# [Excel 2000] Stunden abrechnen



## peshay (14. November 2003)

ich habe eine Liste in der Arbeitszeiten eingegeben werden, berechnet wird dann ob ich Überstunden gearbeitet hab, nur find ich irgendwie überhaupt nicht raus, wie ich bei einer zelle dir mit Uhrzeit formatiert ist (h:mm) Minusstunden eintragen kann.. also z.B. -3:20
oder ebene das ein solches ergebniss beim berechnen der Überstunden herauskommt. Bisher konnte ich nur herrausfinden wie man des einzig und allein mit den Stunden macht, ohne minuten... also [h].


----------



## Lord-Lance (14. November 2003)

Also bei mir funktioniert das mit

[hh]:mm


----------



## peshay (14. November 2003)

tja.. bei mir nicht


----------



## Thomas Lindner (14. November 2003)

Vermutlich (ganz bestimmt) nicht die ideale , perfekte Lösung, aber es funktioniert!

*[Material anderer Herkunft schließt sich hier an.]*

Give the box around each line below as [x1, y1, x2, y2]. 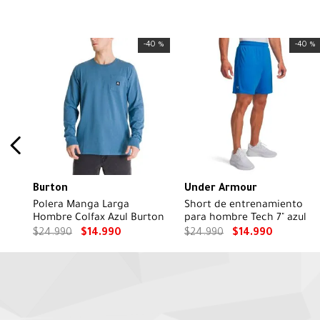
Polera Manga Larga [33, 200, 129, 212]
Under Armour [184, 184, 257, 196]
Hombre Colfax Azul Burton [33, 213, 164, 225]
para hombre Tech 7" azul [184, 213, 306, 225]
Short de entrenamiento [184, 200, 303, 212]

Wenn ich die nächsten Tage etwas mehr Luft habe setze ich mich evtl. - ohne Gewähr- nochmal ran!


----------



## peshay (18. November 2003)

wär nich schlecht wenn du da noch eine einfachere lösung finden könntest.. find das aber ganz schön enttäuschend das bei Excel 2k keine gscheide Stundenabrechnung möglich ist..


----------



## Thomas Lindner (18. November 2003)

Gib mir bitte mal ein Beispiel (XLS ohne Makros) vor (Anhang als zip) , wie Du die Daten gerne eingeben würdest.

Wenn ich es zeitlich einrichten kann - ohne Gewähr - suche ich eine Lösung!


----------